In his effort to bring prices down to what he considered a normal level, Diocletian did not content himself with half measures, but he boldly fixed the maximum prices at which beef, grain, eggs, clothing and other articles could be sold [and also the wages that all sorts of workers could receive] and prescribed the penalty of death for anyone who disposed of his wares at a higher figure. 

The results were not surprising and from the wording of the edict, as we have seen, not unexpected by the emperor himself. According to a contemporary account,

then he set himself to regulate the prices of all vendible things. There was much blood shed upon very slight and trifling accounts; and the people brought provisions no more to markets, since they could not get a reasonable price for them and this increased the dearth so much, that at last after many had died by it, the law itself was set aside.

It is not certain how much of the bloodshed alluded to in this passage was caused directly by the government through the promised executions and how much was caused indirectly. A historian of this period, Roland Kent, believes that much of the harm was indirect. He concludes,

In other words, the price limits set in the Edict were not observed by the traders, in spite of the death penalty provided in the statute for its violation; would-be purchasers, finding that the prices were above the legal limit, formed mobs and wrecked the offending traders’ establishments, incidentally killing the traders, though the goods were after all of but trifling value; hoarded their goods against the day when the restrictions should be removed, and the resulting scarcity of wares actually offered for sale caused an even greater increase in prices, so that what trading went on was at illegal prices, and therefore performed clandestinely.

It is not known exactly how long the edict remained in force; it is known, however, that Diocletian, citing the strain and cares of government, resulting in his poor health, abdicated four years after the statute on wages and prices was promulgated. It certainly became a dead letter after the abdication of its author. Less than four years after the currency reform associated with the edict, the price of gold in terms of the denarius had risen 250 percent.

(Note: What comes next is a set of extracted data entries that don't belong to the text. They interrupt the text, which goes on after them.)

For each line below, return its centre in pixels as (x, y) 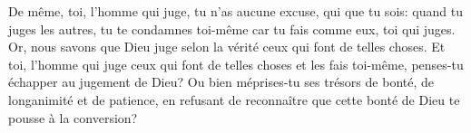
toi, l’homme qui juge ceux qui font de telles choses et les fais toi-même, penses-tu (236, 64)
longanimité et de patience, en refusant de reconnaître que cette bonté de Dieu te (234, 99)
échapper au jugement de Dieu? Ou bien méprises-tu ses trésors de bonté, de (221, 82)
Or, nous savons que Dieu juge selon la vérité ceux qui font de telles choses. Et (227, 47)
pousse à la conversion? (73, 117)
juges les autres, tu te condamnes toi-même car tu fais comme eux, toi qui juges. (232, 28)
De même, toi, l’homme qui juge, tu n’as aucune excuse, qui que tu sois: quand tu (235, 11)
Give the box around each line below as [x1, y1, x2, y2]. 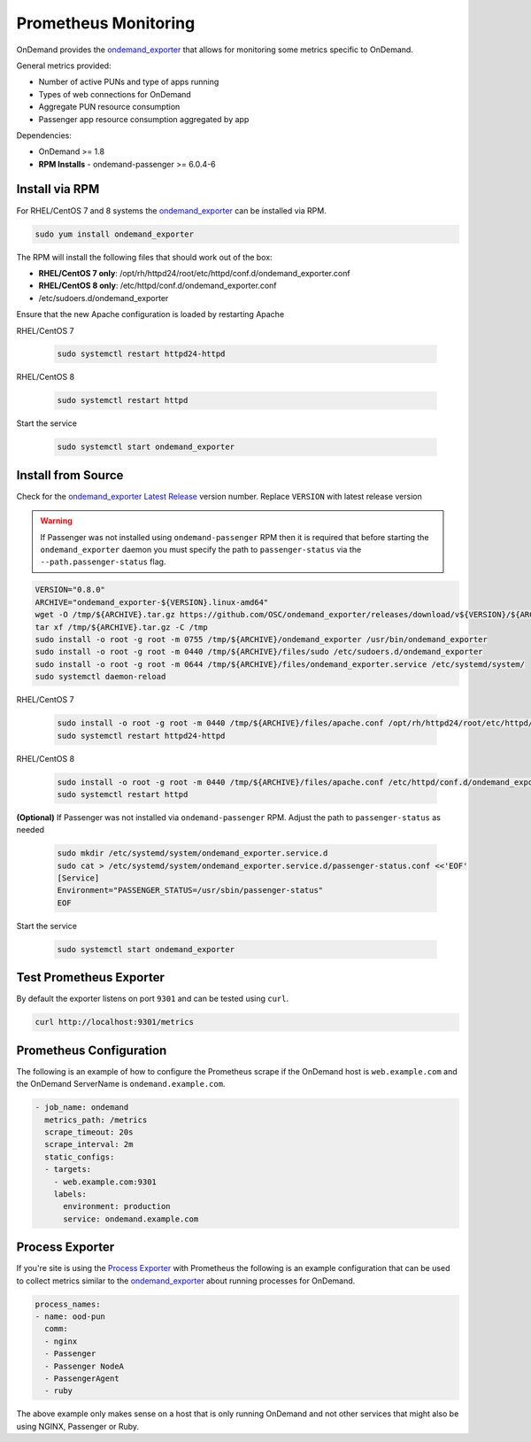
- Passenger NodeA [44, 1361, 124, 1371]
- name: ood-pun [35, 1311, 106, 1322]
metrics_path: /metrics [44, 1114, 148, 1125]
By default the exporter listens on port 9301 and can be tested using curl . [16, 993, 289, 1004]
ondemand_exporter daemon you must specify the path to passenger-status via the [40, 545, 362, 555]
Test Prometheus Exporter [16, 970, 165, 985]
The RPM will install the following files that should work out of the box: [16, 252, 273, 262]
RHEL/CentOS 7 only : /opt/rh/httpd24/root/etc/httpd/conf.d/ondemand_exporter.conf [38, 267, 350, 278]
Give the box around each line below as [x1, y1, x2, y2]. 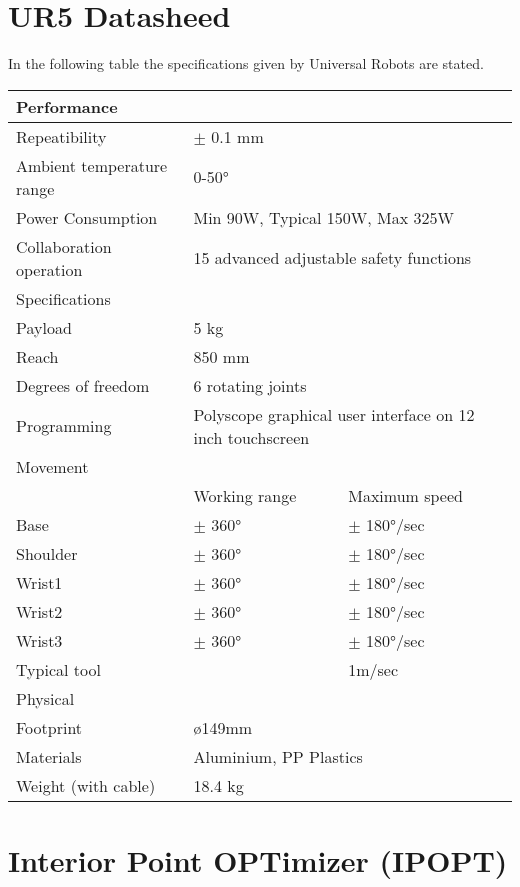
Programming [16, 414, 112, 438]
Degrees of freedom [16, 373, 150, 397]
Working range [193, 483, 297, 507]
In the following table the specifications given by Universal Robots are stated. [8, 53, 484, 74]
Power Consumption [16, 205, 158, 229]
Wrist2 [16, 599, 63, 623]
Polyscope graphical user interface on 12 [193, 402, 475, 426]
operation [16, 257, 83, 281]
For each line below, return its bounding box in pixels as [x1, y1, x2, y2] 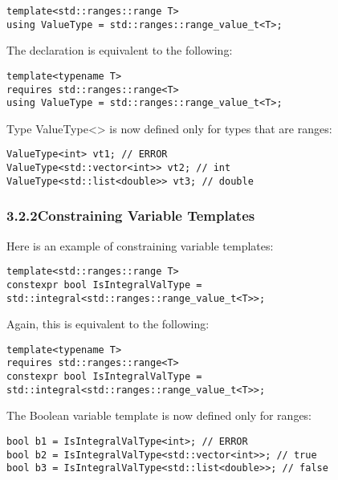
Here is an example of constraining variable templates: [6, 237, 274, 254]
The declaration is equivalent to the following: [6, 42, 233, 59]
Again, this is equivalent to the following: [6, 315, 210, 332]
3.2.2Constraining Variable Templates [6, 205, 255, 226]
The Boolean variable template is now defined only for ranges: [6, 407, 312, 424]
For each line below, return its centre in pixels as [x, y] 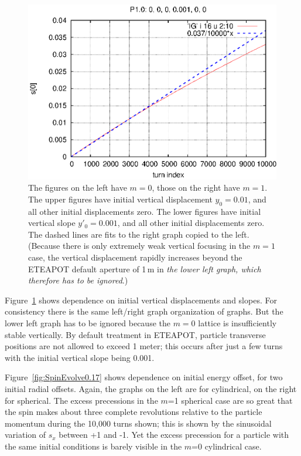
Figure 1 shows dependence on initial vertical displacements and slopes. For [141, 300]
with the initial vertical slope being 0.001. [80, 357]
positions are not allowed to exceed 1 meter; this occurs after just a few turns [144, 346]
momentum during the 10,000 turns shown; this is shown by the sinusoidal [138, 423]
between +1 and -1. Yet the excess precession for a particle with [174, 435]
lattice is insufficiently [237, 322]
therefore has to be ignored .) [78, 280]
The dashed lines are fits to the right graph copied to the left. [139, 234]
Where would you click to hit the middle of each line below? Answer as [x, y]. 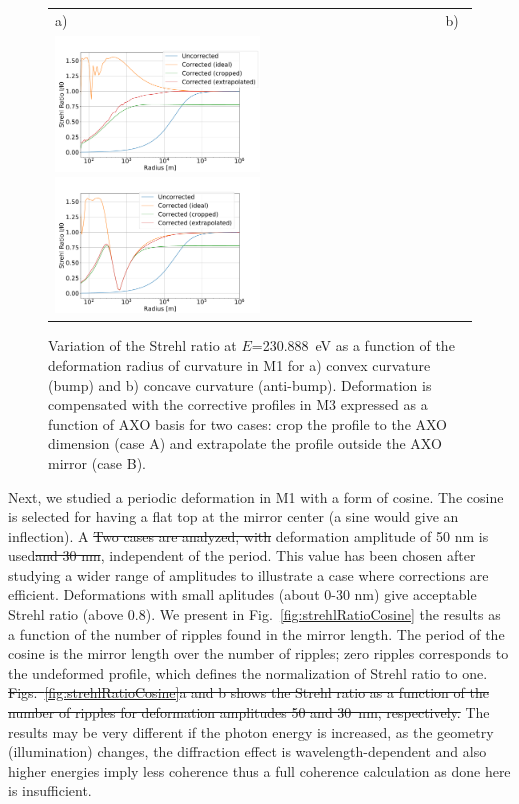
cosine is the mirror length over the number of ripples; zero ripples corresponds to [258, 653]
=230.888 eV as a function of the [353, 345]
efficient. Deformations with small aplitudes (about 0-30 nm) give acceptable [242, 594]
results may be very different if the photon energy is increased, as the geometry [251, 731]
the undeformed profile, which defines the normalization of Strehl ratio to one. [248, 672]
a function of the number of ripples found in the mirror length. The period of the [256, 633]
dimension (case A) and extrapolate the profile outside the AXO [245, 443]
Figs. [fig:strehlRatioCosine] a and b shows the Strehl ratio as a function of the [248, 692]
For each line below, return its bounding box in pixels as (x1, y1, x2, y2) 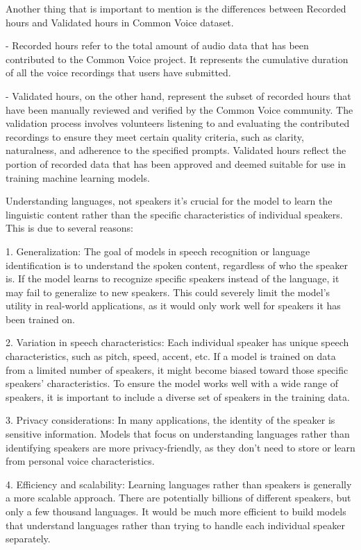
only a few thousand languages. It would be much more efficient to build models (6, 504, 346, 518)
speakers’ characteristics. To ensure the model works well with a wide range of (6, 376, 338, 390)
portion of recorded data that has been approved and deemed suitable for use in (6, 156, 346, 171)
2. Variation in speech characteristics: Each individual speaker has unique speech (6, 335, 349, 350)
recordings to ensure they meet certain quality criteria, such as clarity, (6, 129, 304, 144)
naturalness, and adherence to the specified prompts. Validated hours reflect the (6, 143, 346, 157)
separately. (6, 531, 51, 546)
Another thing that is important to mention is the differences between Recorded (6, 1, 346, 15)
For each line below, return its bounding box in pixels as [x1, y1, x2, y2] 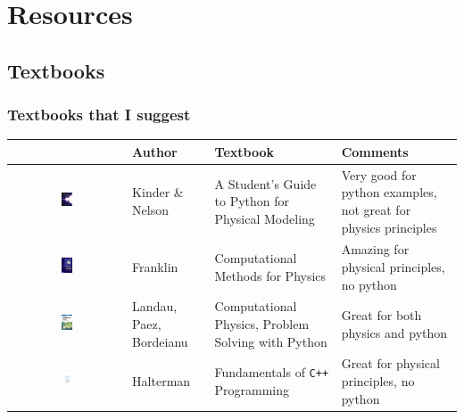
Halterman [132, 372, 191, 390]
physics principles [341, 218, 437, 236]
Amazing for [341, 240, 410, 259]
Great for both [341, 306, 422, 325]
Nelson [132, 200, 170, 218]
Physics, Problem [214, 314, 310, 333]
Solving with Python [214, 332, 327, 350]
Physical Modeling [214, 209, 315, 227]
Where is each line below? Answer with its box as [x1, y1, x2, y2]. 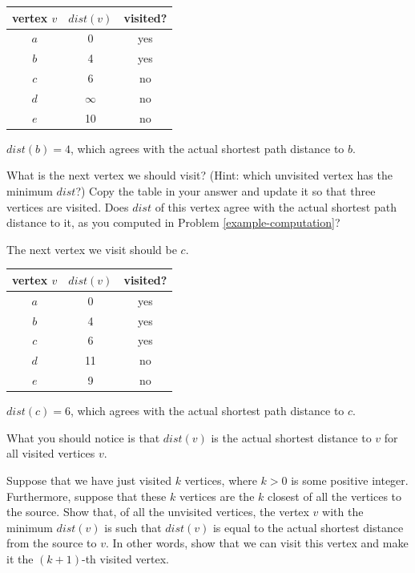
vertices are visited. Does [6, 198, 129, 215]
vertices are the [179, 487, 255, 504]
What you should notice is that [6, 429, 160, 446]
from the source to [6, 535, 97, 551]
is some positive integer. [291, 471, 409, 488]
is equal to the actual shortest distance [212, 519, 404, 535]
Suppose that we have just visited [6, 471, 171, 488]
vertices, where [184, 471, 257, 488]
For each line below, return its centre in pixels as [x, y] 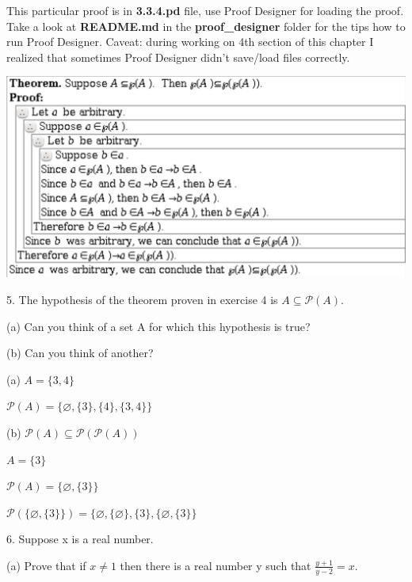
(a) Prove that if [46, 565]
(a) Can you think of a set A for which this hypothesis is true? [158, 326]
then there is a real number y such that [216, 565]
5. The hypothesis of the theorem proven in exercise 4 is [142, 299]
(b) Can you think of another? [80, 353]
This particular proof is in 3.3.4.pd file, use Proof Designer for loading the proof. [205, 10]
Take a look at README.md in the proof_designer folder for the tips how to [206, 26]
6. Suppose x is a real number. [80, 539]
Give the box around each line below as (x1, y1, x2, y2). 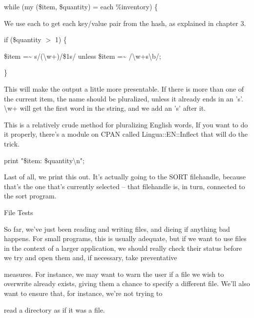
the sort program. (4, 191, 57, 201)
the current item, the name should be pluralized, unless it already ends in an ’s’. (4, 93, 243, 103)
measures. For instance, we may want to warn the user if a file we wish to (4, 269, 224, 279)
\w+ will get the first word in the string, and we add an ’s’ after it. (4, 103, 206, 113)
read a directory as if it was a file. (4, 304, 105, 315)
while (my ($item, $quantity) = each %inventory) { (4, 1, 158, 11)
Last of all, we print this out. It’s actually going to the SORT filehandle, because (4, 171, 246, 182)
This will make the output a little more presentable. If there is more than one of (4, 83, 244, 94)

Diocletian had failed to fool the people and had failed to suppress the ability of people to buy and sell as they saw fit. The failure of the edict and the currency “reform” led to a return to more conventional fiscal irresponsibility and by A.D. 305 the process of currency debasement had begun again. By the turn of the century, this process had produced a two-thousand-percent increase in the price of gold in terms of denarii:

Although Diocletian’s attempt to control the economy ended in complete failure and he was forced to abdicate, it was only sixty years later that his successor, Julian the Apostate, was back at the same old stand. Edward Gibbon, the brilliant historian of the period, ironically noted that

the emperor ventured on a very dangerous and doubtful step, of fixing by legal authority, the value of corn [grain]. He enacted that, in a time of scarcity, it should be sold at a price which had seldom been known in the most plentiful years; and that his own example might strengthen his laws [he sent into the market a large quantity of his own grain at the fixed price]. The consequences might have been foreseen and were soon felt. The imperial wheat was purchased by the rich merchants; the proprietors of land, or of corn [grain] withheld from that city the accustomed supply, and the small quantities that appeared in the market were secretly sold at an advanced and illegal price.

As a desperate measure, succeeding emperors tried to tie workers to the land or to their fathers’ occupations in order to prevent workers from changing jobs as a means of evading the low wages prescribed for certain professions. This, of course, was the ultimate consequence of the attempt to control wages by law.